[Data entries]
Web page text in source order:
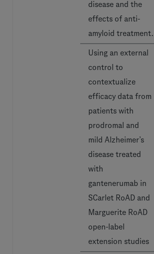
disease and the
effects of anti-
amyloid treatment.
Using an external
control to
contextualize
efficacy data from
patients with
prodromal and
mild Alzheimer’s
disease treated
with
gantenerumab in
SCarlet RoAD and
Marguerite RoAD
open-label
extension studies
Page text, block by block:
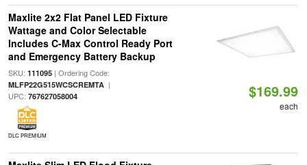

## Exercise instructions
Quote the entries in full. Any image among them is to be omitted from the copy.

## Solution below
Web page text in source order:
disease and the
effects of anti-
amyloid treatment.
Using an external
control to
contextualize
efficacy data from
patients with
prodromal and
mild Alzheimer’s
disease treated
with
gantenerumab in
SCarlet RoAD and
Marguerite RoAD
open-label
extension studies
Page text, block by block:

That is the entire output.